* TASK DETAILS
Which lines run from the one containing "The page's text" to the end of the records? Write them out exactly, both ends included, and nothing else.
########################################
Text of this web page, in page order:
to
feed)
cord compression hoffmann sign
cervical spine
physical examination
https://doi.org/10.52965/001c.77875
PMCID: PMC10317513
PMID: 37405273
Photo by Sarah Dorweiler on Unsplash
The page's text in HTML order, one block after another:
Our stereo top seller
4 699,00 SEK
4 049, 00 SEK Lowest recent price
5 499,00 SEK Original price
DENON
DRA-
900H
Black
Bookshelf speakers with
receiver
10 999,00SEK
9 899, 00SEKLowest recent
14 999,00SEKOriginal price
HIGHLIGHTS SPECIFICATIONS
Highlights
########################################
* ANSWER BOX
The page's text in HTML order, one block after another:
Our stereo top seller
4 699,00 SEK
4 049, 00 SEK Lowest recent price
5 499,00 SEK Original price
DENON
DRA-
900H
Black
Bookshelf speakers with
receiver
10 999,00SEK
9 899, 00SEKLowest recent
14 999,00SEKOriginal price
HIGHLIGHTS SPECIFICATIONS
Highlights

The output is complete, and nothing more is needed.